Other (expense) income, net was $149,521 for the three months ended September 30, 2023, related to the change in fair value of the warrant liability, foreign currency transaction gains and losses, and interest income from our cash balances in savings accounts. Other (expense) income, net was ($444,879) for the three months ended September 30, 2024, related to expense in connection with the deferred underwriting commissions, the change in fair value of the warrant liability, foreign currency transaction gains and losses, and interest income from our cash balances in savings accounts.

 

Other (expense) income, net was $8,413,423 for the nine months ended September 30, 2023, related to the change in fair value of the warrant liability, foreign currency transaction gains and losses, and interest income from our cash balances in savings accounts. Other (expense) income, net was ($7,091,596) for the nine months ended September 30, 2024, primarily related to the LifeSci judgment expense, reimbursement of costs, clinical trial related settlement expenses with A-IR (defined in Part II-Other Information, Item 1. Leegal Proceedings) and expense in connection with the deferred underwriting commissions, offset by interest income from our cash balances in savings accounts.

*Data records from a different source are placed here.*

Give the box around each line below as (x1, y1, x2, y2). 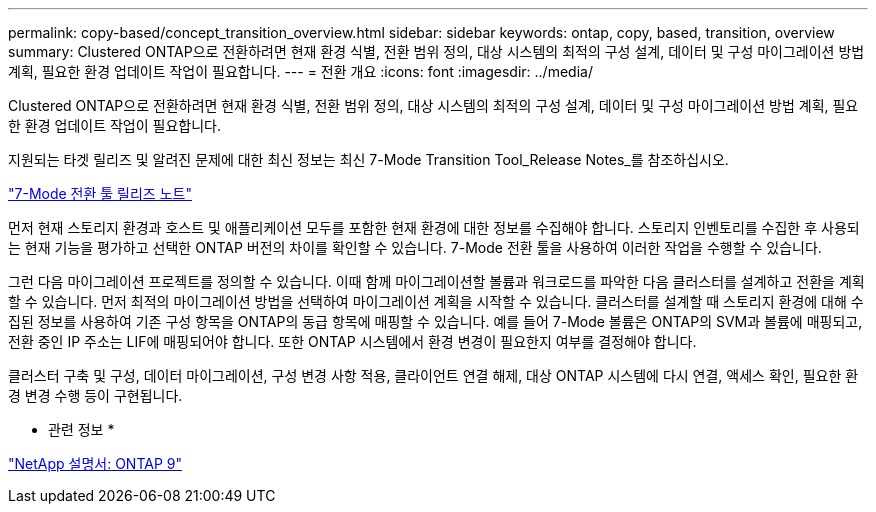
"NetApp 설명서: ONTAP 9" (8, 455, 183, 472)
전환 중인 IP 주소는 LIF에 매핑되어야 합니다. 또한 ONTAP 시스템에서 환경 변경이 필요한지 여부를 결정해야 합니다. (8, 333, 697, 350)
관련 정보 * (48, 421, 115, 438)
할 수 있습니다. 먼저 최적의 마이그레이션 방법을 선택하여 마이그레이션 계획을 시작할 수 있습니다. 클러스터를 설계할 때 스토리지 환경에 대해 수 (8, 293, 864, 310)
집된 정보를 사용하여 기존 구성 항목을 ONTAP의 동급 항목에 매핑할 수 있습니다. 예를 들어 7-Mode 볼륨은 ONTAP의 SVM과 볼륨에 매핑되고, (8, 313, 863, 330)
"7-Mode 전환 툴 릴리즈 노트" (8, 185, 192, 202)
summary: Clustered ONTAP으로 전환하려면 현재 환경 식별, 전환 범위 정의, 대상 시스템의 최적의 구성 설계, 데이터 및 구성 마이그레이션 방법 (8, 43, 865, 60)
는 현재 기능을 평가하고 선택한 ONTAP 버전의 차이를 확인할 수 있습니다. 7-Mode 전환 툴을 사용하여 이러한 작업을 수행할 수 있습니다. (8, 239, 822, 256)
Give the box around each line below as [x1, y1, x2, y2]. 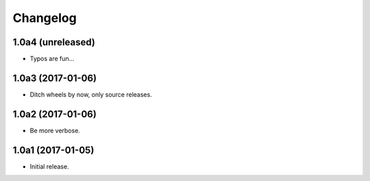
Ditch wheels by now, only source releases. [29, 90, 152, 99]
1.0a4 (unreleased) [12, 36, 95, 48]
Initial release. [29, 162, 69, 171]
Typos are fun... [29, 55, 75, 63]
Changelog [12, 10, 77, 25]
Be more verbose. [29, 126, 80, 134]
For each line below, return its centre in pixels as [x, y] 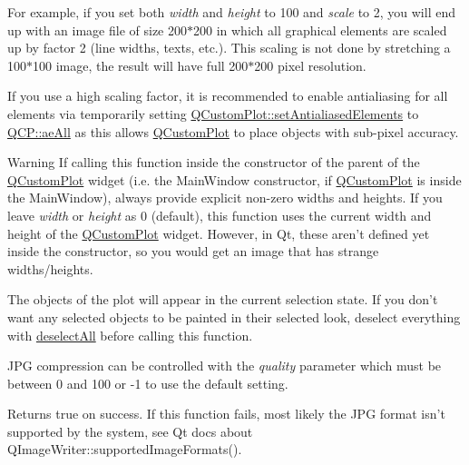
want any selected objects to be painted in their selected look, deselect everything [234, 317]
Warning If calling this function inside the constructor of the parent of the [214, 162]
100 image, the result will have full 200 [141, 65]
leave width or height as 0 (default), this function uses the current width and [220, 215]
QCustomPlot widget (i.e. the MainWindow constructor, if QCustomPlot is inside [234, 179]
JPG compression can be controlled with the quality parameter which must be [225, 366]
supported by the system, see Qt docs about [130, 431]
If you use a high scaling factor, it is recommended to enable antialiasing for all [228, 96]
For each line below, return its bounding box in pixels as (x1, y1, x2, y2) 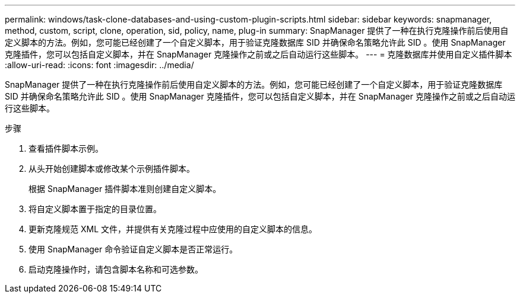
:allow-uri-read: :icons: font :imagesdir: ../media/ (5, 60, 194, 70)
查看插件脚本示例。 (28, 143, 103, 153)
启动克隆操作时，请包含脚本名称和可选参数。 (28, 264, 203, 274)
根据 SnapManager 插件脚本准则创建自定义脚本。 (28, 184, 221, 194)
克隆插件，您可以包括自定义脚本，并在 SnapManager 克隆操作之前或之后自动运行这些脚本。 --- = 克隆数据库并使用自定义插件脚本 (5, 49, 512, 59)
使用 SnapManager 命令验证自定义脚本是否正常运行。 (28, 244, 238, 254)
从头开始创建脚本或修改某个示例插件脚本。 (28, 164, 195, 174)
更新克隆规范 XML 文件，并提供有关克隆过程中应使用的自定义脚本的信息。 (28, 224, 317, 234)

Liquidity and Capital Resources

Since our inception to September 30, 2024, we have funded our operations from the issuance and sale of our common stock, preferred stock and warrants, from which we have raised net proceeds of $53.0 million, of which $9.1 million was received during the nine months ended September 30, 2024. As of September 30, 2024, we had available cash and cash equivalents of $6.5 million and an accumulated deficit of $38.8 million.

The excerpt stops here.